Indexing by section number is regarded, in the quality market, as a hack that you use when your indexes are created as a separate process to your typesetting, or when you are using typesetting systems not up the job of making whole books, or as a sign of a tight deadline.
It is less quality because it is more cumbersome to find the page: rather than being able to do a binary chop or other approximation method based on page numbers, the user has to locate section headings (where the numbers are) in the text and guess how long each section is in order to find their target.
In SGML books, one of the hurdles that needed to be proved was that you could make just as high quality books with structural markup as you could using presentation tags (troff, tex) or hand made indexes.
Also, one of the selling points for SGML was the ability to handle large documents: SGML would be contrasted with weaker technologies such as using MS Word, where you were stuck with producing one chapter at a time, and so had to index by section number rather than page number.
When I made my book, which was quite large (about 650 pages) production issues made me divide it into three or so parts, so the index items have a part number then a page number within that, which is in intermediate approach that is quite acceptable as far as predictability for users.
Another issue to be factored in to the decision about whether to index by page number or section number is that usually people will use the same thing in the cross-references. If you use page numbers for cross-references, then when you make any last-minute changes to the text, you may have to go through the entire book to check that automated and forced page breaking still produce acceptable results: adding text in one place may cause the IDed object to cross page borders which may cause references to it require an extra digit which may trigger different line and page breaks and flow through the whole document. That is an issue where deadlines fight against best quality, so where there are deadlines it can be prudent not to index by page number.

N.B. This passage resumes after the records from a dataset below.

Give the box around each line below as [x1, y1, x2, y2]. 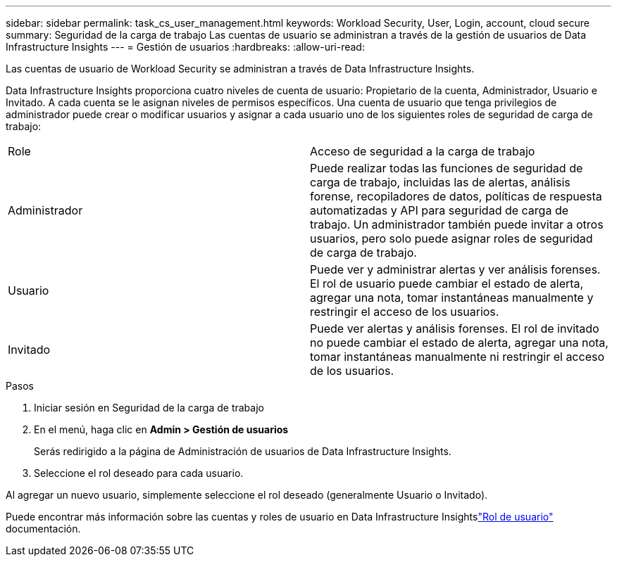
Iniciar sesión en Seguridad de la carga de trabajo [34, 402, 264, 414]
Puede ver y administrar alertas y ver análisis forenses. [310, 262, 601, 276]
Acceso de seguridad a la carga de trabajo [310, 144, 535, 158]
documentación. [6, 523, 81, 535]
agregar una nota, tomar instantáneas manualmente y [310, 290, 594, 305]
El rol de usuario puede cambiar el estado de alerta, [310, 276, 584, 290]
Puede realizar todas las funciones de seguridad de [310, 161, 583, 175]
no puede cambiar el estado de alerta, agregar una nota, [310, 336, 609, 350]
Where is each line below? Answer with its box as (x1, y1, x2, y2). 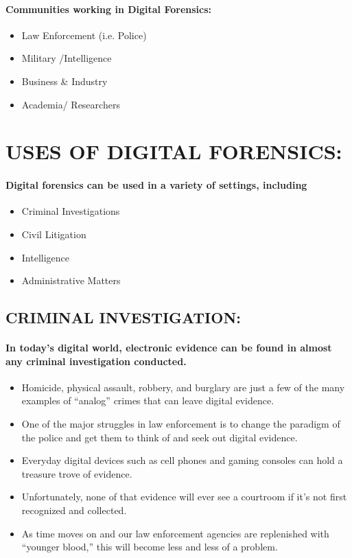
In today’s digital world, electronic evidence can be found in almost (5, 340, 332, 355)
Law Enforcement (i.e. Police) (21, 27, 147, 42)
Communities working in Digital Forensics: (5, 1, 212, 16)
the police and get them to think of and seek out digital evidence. (21, 430, 298, 444)
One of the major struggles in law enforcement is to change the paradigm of (21, 417, 340, 431)
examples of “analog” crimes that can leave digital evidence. (21, 393, 274, 408)
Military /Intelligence (21, 51, 112, 65)
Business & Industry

So my comment is that Document Engineering has not been produced with intent on proving with the book that marked-up document can produce just as good a product as hand indexed books, which is not to say that they haven't made the appropriate production decision, no professional slight was remotely intended! Indeed, I have no idea whether the book was made using declarative markup at all: it may have been written in a unstructured word processor with styles for all I know. (The design looks like the kind of thing that people do with TeX-based typesetting systems, as a guess, but nowadays it is difficult to say.) SGML books were read by publishing people and had to make a contain in their production values confirmations of the subject matter; XML books have a different market and so don't have have some special thing in them.

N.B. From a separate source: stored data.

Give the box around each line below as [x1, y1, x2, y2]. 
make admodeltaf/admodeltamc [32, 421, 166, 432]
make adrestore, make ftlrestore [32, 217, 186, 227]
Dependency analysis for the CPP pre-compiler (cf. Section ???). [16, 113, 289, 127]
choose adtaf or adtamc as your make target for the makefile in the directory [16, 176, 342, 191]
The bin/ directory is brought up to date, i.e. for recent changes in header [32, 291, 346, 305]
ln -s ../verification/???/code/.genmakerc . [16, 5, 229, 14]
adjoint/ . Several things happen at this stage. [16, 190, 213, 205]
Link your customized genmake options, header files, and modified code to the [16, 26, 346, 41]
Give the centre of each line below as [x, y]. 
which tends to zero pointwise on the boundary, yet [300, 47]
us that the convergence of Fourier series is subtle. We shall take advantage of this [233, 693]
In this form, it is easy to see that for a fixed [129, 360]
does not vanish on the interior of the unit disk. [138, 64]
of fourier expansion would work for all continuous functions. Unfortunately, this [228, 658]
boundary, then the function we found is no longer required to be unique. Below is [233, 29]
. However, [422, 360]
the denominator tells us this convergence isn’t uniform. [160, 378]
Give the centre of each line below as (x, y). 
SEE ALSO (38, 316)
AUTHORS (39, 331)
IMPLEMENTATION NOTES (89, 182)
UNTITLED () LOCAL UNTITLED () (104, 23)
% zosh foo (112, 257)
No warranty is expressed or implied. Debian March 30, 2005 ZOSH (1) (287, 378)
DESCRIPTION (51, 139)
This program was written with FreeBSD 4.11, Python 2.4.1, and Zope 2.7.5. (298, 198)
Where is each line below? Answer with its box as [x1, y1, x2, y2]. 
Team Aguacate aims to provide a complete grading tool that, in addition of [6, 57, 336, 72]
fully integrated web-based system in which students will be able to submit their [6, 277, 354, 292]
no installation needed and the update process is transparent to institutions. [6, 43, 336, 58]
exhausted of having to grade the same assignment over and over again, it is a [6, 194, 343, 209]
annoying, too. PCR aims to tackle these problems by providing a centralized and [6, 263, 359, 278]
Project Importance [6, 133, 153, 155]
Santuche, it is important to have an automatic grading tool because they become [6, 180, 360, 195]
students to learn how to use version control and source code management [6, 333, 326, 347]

(As a further example, in my book I also have bullet lists using "radio buttons" with one item --the default or most important or typical case-- selected. Or a bullet list made from tears, signifying woes. The intent was to demonstrate that SGML/XML didn't prevent you from playfullness or innovation in design. We had to eat our own dogfood, and it tasted nice in parts.)
Page numbers?
How do section numbers vs. page numbers relate to XML vs. SGML?

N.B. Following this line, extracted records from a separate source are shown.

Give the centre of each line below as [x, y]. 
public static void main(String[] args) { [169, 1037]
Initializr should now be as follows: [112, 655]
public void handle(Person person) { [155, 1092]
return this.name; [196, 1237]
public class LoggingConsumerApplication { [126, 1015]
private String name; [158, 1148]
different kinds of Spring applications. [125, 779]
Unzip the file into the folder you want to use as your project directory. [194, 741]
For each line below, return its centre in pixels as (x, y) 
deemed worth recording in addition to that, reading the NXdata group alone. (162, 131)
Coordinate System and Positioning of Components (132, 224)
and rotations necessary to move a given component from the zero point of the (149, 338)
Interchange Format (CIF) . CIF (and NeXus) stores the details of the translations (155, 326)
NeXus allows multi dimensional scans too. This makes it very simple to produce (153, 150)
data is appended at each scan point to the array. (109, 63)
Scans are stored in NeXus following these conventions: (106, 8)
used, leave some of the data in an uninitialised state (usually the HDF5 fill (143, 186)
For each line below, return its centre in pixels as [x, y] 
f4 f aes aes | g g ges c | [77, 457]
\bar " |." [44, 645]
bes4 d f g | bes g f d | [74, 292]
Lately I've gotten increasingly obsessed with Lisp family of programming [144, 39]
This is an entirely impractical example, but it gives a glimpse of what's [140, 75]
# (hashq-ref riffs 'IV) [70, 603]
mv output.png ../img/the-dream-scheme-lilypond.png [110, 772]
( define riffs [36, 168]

docengineering.com -- sample chapters
My pleasure Bob, and congratulations on the book: it really is a great achievement and major step forward for the industry.
docengineering.com -- sample chapters
Thanks, Rik for your review of our Document Engineering book. We have set up a site for the book where we have sample chapters and will be putting up lecture notes, news, and other useful stuff...
docengineering.com
-bob glushko
Bad link... but it will be back soon.
Just a heads up, the MIT store is doing a bit of an update today, ('doh!), according the front page. So when it comes back up today or tomorrow, maybe we can see this book.